(Material provided)
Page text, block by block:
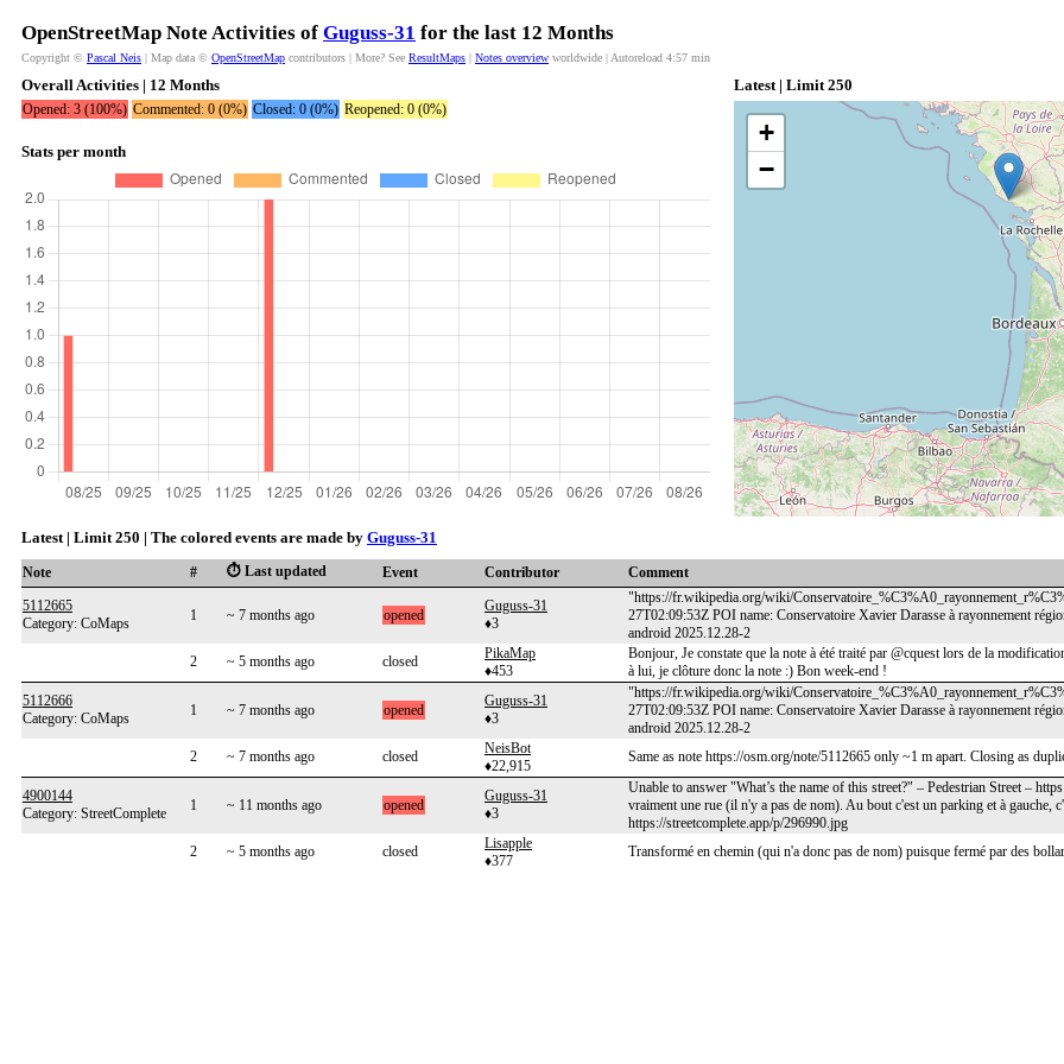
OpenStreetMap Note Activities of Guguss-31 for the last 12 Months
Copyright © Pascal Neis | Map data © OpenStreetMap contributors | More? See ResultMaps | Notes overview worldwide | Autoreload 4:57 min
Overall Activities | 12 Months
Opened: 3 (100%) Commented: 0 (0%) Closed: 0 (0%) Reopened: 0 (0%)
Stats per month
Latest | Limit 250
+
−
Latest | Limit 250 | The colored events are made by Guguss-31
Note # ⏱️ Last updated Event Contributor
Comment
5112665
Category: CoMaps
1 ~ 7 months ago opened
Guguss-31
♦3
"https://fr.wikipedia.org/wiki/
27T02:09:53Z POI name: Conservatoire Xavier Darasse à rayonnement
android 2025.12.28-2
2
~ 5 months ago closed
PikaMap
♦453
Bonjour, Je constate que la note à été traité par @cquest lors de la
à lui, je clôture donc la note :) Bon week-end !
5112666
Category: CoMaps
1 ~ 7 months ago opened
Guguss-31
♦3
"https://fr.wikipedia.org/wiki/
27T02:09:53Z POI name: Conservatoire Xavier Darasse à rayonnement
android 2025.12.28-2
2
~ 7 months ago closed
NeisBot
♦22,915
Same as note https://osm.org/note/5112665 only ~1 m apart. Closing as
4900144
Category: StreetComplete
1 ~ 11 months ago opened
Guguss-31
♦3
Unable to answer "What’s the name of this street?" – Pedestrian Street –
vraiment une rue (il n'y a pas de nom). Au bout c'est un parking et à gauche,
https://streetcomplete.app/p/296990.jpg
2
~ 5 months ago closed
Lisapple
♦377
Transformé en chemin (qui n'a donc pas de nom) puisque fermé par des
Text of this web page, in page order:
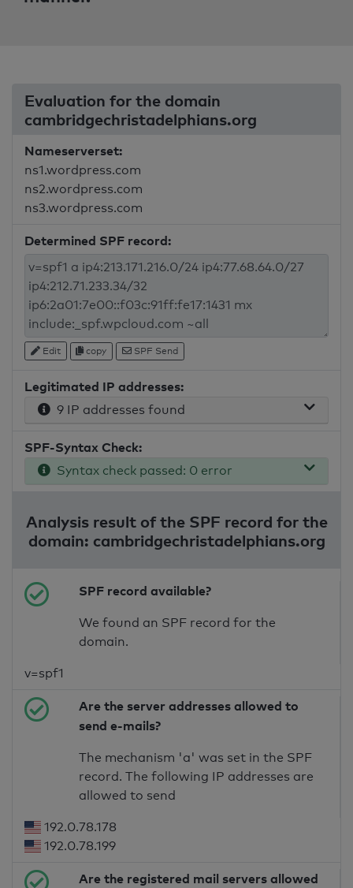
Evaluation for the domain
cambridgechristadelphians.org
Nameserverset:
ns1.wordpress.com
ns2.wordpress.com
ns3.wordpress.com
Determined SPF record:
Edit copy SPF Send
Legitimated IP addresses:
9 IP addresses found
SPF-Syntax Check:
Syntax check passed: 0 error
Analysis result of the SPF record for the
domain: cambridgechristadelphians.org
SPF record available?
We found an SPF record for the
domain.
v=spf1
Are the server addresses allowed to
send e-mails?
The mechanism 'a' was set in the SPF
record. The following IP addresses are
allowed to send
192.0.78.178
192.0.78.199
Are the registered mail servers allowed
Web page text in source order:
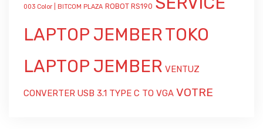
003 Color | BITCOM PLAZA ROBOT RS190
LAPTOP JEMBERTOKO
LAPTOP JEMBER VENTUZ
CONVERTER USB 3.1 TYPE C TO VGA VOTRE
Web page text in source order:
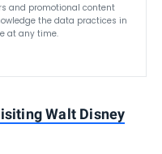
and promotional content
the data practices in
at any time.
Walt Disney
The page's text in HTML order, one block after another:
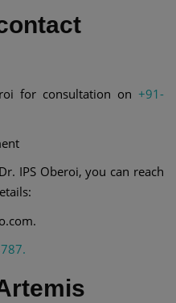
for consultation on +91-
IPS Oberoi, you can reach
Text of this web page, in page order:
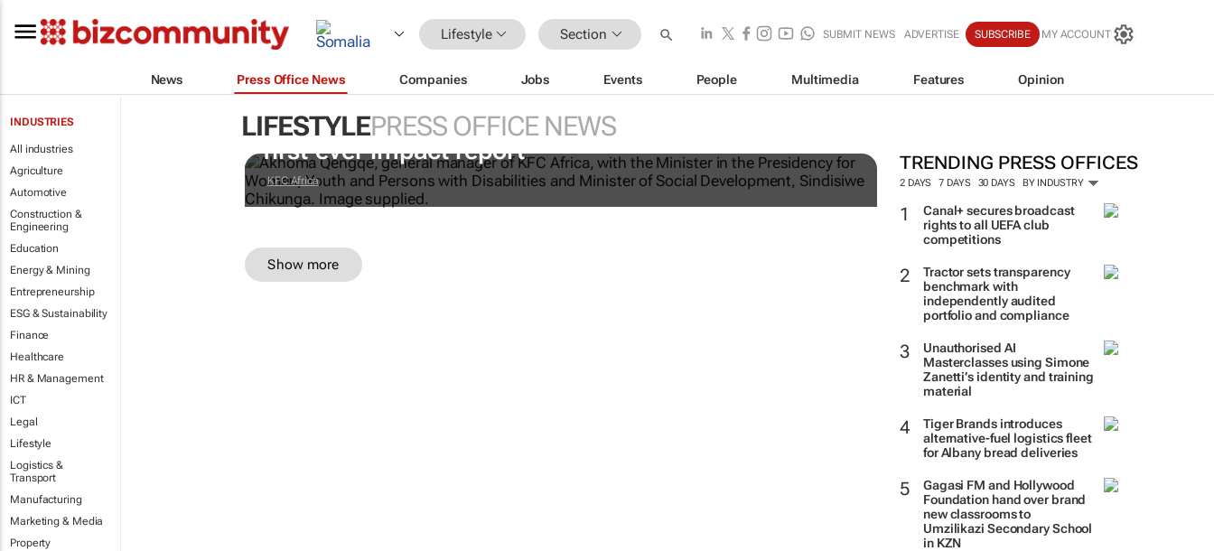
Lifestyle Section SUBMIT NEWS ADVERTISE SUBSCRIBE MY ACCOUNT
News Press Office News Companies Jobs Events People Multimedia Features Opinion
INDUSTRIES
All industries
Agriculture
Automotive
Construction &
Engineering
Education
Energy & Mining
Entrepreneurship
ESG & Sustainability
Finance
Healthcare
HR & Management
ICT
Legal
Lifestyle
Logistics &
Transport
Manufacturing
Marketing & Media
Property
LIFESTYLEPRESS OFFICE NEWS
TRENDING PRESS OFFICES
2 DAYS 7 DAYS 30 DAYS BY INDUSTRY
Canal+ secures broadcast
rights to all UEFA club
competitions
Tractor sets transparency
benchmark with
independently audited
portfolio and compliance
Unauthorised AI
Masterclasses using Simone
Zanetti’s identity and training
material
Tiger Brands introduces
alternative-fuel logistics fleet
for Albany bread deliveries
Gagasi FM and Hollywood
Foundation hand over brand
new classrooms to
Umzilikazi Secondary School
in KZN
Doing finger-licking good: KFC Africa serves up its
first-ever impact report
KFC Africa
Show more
(End Material provided)
• _Description of the task_
Pull every line holding "https" out of the records.

• _Solution to this task_
"https://fr.wikipedia.org/wiki/
"https://fr.wikipedia.org/wiki/
Same as note https://osm.org/note/5112665 only ~1 m apart. Closing as
https://streetcomplete.app/p/296990.jpg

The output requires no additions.